We use high-quality Subaru/Suprime-Cam imaging data to conduct a detailed weak-lensing study of the distribution of dark matter in a sample of 30 X -ray luminous galaxy clusters at 0.15 \leq z \leq 0.3 .
A weak-lensing signal is detected at high statistical significance in each cluster , the total signal-to-noise ratio of the detections ranging from 5 to 13 .
Comparing spherical models to the tangential distortion profiles of the clusters individually , we are unable to discriminate statistically between singular isothermal sphere ( SIS ) and Navarro Frenk & White ( NFW ) models .
However when the tangential distortion profiles are combined and then models are fitted to the stacked profile , the SIS model is rejected at 6 \sigma and 11 \sigma , respectively , for low ( M _ { vir } < 6 \times 10 ^ { 14 } h ^ { -1 } M _ { \odot } ) and high ( M _ { vir } > 6 \times 10 ^ { 14 } h ^ { -1 } M _ { \odot } ) mass bins .
We also use the individual cluster NFW model fits to investigate the relationship between cluster mass and concentration , finding that concentration ( c _ { vir } ) decreases with increasing cluster mass ( M _ { vir } ) .

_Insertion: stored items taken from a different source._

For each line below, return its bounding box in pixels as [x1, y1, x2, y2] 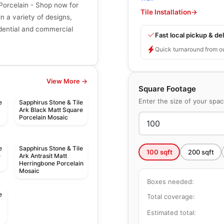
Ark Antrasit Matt [18, 152, 67, 160]
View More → [46, 77, 87, 85]
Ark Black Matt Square [18, 106, 83, 114]
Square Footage [138, 84, 196, 93]
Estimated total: [147, 208, 196, 216]
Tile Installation [140, 8, 191, 16]
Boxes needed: [147, 177, 194, 185]
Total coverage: [147, 192, 195, 200]
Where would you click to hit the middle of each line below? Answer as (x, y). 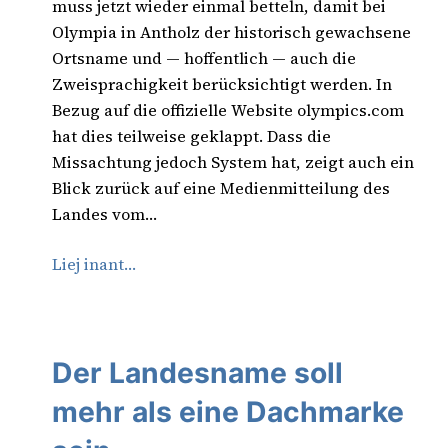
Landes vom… (104, 213)
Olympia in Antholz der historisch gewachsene (231, 31)
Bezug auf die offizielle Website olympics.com (228, 109)
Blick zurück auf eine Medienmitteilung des (221, 187)
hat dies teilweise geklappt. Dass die (191, 135)
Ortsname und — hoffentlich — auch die (204, 57)
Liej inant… (94, 263)
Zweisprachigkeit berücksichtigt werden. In (222, 83)
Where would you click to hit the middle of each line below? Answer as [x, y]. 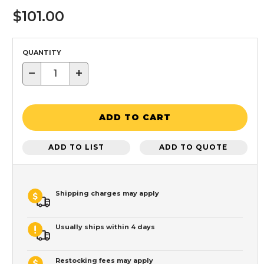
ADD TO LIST [77, 147]
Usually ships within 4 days [105, 227]
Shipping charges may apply [107, 193]
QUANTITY [42, 52]
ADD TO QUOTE [194, 147]
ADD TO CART [135, 118]
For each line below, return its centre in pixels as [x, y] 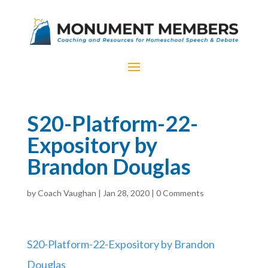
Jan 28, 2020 [126, 193]
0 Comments [180, 193]
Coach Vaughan [67, 193]
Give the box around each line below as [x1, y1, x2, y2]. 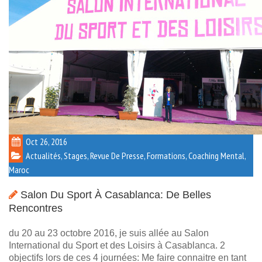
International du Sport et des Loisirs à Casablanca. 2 [9, 240, 225, 251]
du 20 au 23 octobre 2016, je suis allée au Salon [9, 228, 209, 239]
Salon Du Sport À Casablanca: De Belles [20, 189, 211, 201]
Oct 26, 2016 [26, 136, 67, 148]
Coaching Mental [188, 150, 244, 162]
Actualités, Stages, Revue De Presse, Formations [26, 150, 185, 162]
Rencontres [9, 202, 63, 215]
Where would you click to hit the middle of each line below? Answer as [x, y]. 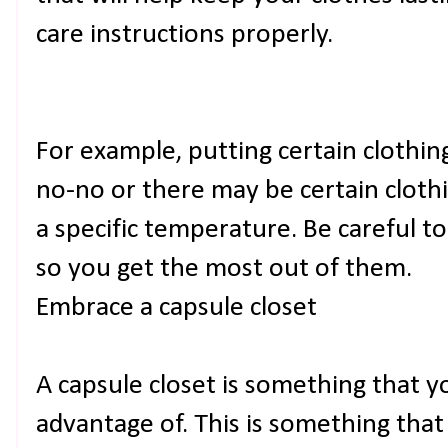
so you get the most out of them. [224, 269]
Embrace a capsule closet [176, 308]
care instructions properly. [184, 35]
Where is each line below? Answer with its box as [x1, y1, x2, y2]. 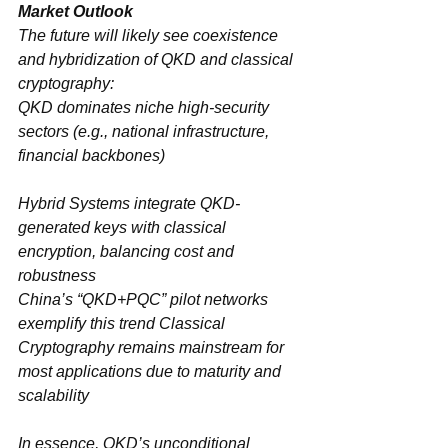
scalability [18, 386, 89, 404]
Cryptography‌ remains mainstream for [18, 338, 114, 356]
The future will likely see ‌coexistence [18, 26, 193, 44]
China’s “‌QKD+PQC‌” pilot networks [18, 290, 82, 308]
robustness [18, 266, 96, 284]
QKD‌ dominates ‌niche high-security [18, 98, 53, 116]
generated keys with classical [18, 218, 230, 236]
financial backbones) [18, 146, 165, 164]
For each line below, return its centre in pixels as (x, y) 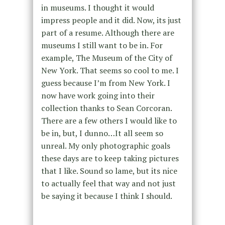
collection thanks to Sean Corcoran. (106, 108)
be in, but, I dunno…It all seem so (102, 133)
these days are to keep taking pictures (110, 158)
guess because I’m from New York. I (105, 83)
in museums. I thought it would (97, 8)
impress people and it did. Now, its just (111, 20)
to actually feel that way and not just (108, 184)
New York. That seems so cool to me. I (110, 71)
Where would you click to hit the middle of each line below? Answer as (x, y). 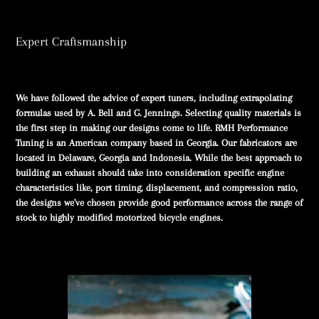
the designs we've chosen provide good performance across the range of (159, 203)
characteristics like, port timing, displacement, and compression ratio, (157, 188)
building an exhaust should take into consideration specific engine (150, 173)
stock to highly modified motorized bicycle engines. (119, 218)
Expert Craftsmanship (71, 42)
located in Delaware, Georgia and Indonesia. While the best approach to (159, 158)
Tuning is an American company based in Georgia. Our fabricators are (156, 143)
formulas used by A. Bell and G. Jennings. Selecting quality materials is (158, 113)
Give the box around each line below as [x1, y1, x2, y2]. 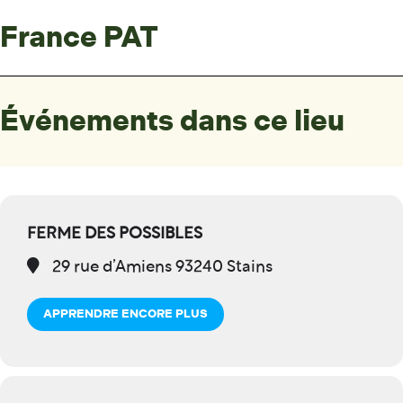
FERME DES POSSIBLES [27, 226, 202, 243]
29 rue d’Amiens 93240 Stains [49, 259, 273, 276]
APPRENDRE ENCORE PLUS [43, 307, 208, 321]
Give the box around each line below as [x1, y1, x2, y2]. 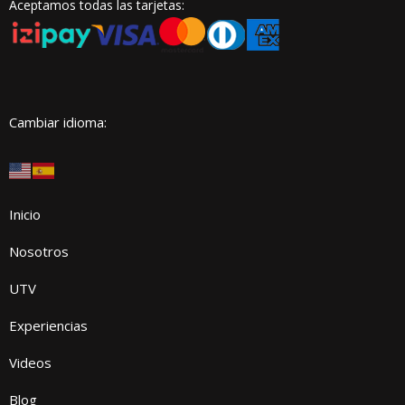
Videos [9, 353, 52, 372]
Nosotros [9, 242, 69, 260]
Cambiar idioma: [9, 113, 107, 131]
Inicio [9, 205, 41, 223]
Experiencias [9, 316, 88, 334]
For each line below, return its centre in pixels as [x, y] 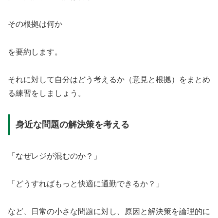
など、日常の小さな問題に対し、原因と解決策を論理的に [109, 211]
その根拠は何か [35, 24]
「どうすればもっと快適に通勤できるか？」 [86, 184]
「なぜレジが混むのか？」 [54, 156]
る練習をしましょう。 [47, 93]
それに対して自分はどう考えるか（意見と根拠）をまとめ [109, 79]
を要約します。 [35, 52]
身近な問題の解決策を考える [72, 125]
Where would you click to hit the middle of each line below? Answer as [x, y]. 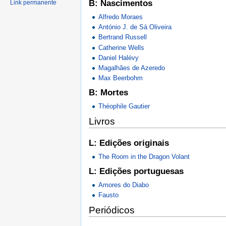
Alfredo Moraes [121, 17]
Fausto [109, 195]
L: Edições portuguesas [136, 171]
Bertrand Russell [123, 37]
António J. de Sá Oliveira [135, 27]
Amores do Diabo [124, 185]
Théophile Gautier [124, 106]
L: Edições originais [129, 143]
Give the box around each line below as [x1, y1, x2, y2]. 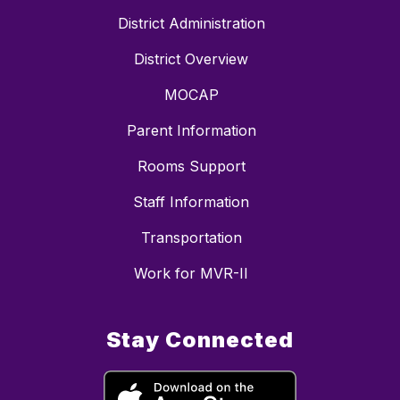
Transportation [140, 229, 242, 247]
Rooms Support [137, 157, 246, 176]
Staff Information [133, 193, 249, 212]
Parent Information [126, 121, 256, 140]
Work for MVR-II [134, 264, 248, 283]
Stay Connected [106, 327, 294, 354]
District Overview [134, 50, 248, 69]
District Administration [117, 14, 265, 33]
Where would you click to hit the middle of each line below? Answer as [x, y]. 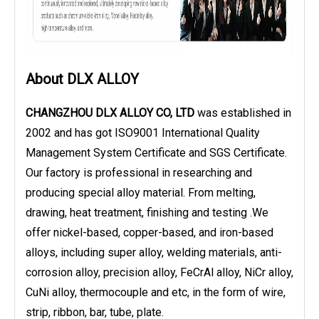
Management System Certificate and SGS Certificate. [156, 153]
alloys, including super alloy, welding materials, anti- [154, 253]
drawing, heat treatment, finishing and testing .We [147, 213]
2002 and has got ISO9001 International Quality [143, 133]
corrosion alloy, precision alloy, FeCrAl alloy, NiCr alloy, [159, 273]
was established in [243, 113]
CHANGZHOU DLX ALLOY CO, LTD [110, 113]
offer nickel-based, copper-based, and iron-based [150, 233]
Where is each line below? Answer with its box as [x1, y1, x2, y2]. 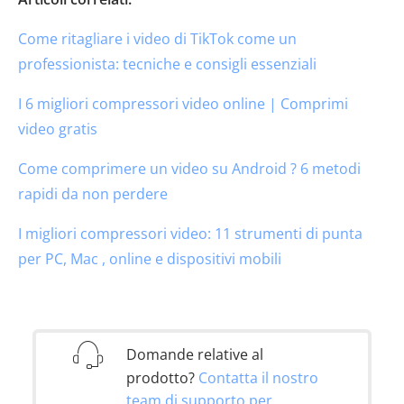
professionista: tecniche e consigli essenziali [18, 53, 317, 74]
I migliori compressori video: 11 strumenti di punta [18, 223, 363, 243]
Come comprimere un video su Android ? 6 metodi [18, 158, 361, 179]
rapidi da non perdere [18, 183, 168, 204]
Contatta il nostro [198, 367, 318, 388]
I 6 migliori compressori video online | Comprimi [18, 93, 348, 114]
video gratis [18, 118, 97, 139]
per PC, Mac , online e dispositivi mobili [18, 248, 281, 269]
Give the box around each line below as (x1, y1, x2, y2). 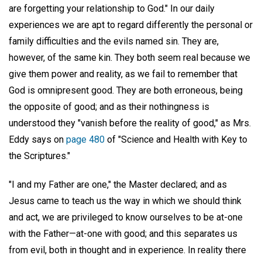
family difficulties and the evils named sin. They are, (9, 36, 219, 47)
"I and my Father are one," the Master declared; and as (9, 178, 227, 190)
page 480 (66, 134, 105, 145)
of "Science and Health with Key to (105, 134, 247, 145)
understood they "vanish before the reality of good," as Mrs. (9, 118, 251, 129)
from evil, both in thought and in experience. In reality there (9, 244, 246, 256)
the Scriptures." (9, 150, 70, 161)
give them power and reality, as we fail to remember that (9, 68, 237, 80)
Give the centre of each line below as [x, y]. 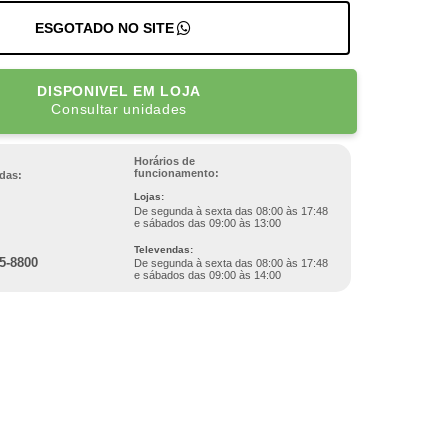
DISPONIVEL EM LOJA [119, 91]
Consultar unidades [119, 109]
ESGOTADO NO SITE [105, 28]
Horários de [164, 160]
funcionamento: [176, 172]
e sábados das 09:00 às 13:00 [207, 222]
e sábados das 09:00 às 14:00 [207, 275]
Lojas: [148, 196]
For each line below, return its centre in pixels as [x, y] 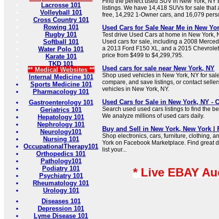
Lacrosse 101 [61, 5]
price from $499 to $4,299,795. [143, 55]
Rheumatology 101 [61, 183]
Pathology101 [61, 161]
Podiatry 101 [61, 168]
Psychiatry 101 [61, 176]
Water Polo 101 [61, 49]
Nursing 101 [61, 139]
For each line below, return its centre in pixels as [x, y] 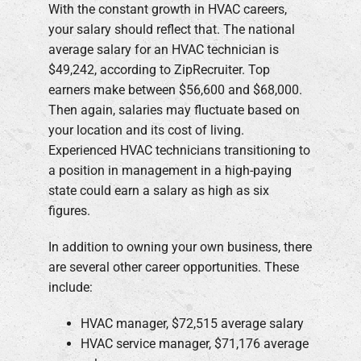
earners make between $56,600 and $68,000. [175, 89]
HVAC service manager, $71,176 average [195, 343]
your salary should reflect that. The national [172, 29]
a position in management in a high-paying [170, 170]
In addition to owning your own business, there [180, 247]
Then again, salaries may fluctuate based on [174, 110]
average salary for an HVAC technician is [164, 49]
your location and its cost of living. [146, 130]
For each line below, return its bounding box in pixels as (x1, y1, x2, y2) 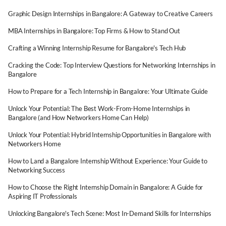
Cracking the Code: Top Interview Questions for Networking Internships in (8, 61, 215, 69)
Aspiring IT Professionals (8, 192, 77, 200)
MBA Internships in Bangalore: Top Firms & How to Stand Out (8, 27, 180, 35)
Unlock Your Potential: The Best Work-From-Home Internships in (8, 104, 190, 112)
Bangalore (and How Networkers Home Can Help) (8, 114, 149, 122)
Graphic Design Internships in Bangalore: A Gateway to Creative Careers (8, 10, 213, 18)
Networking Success (8, 166, 66, 174)
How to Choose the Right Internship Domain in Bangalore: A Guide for (8, 183, 203, 191)

The best-fit c _ { vir } - M _ { vir } relation is : c _ { vir } ( M _ { vir } ) = 8.75 ^ { +4.13 } _ { -2.89 } \times ( M _ { vir } / 10 ^ { 14 } h ^ { -1 } M% _ { \odot } ) ^ { \alpha } with \alpha \approx - 0.40 \pm 0.19 : i.e .
a non-zero slope is detected at 2 \sigma significance .
This relation gives a concentration of c _ { vir } = 3.48 ^ { +1.65 } _ { -1.15 } for clusters with M _ { vir } = 10 ^ { 15 } h ^ { -1 } M _ { \odot } , which is inconsistent at 4 \sigma significance with the values of c _ { vir } \sim 10 reported for strong-lensing-selected clusters .
We find that the measurement error on cluster mass is smaller at higher over-densities \Delta \simeq 500 - 2000 , than at the virial over-density \Delta _ { vir } \simeq 110 ; typical fractional errors at \Delta \simeq 500 - 2000 are improved to \sigma ( M _ { \Delta } ) / M _ { \Delta } \simeq 0.1 - 0.2 compared with 0.2 – 0.3 at \Delta _ { vir } .
Furthermore , comparing the 3D spherical mass with the 2D cylinder mass , obtained from the aperture mass method at a given aperture radius \theta _ { \Delta } , reveals M _ { 2 D } ( < \theta _ { \Delta } ) / M _ { 3 D } ( < r _ { \Delta } = D _ { l } \theta _ { \Delta } ) % \simeq 1.46 and 1.32 for \Delta = 500 and \Delta _ { vir } , respectively .
The amplitude of this offset agrees well with that predicted by integrating an NFW model of cluster-scale halos along the line-of-sight .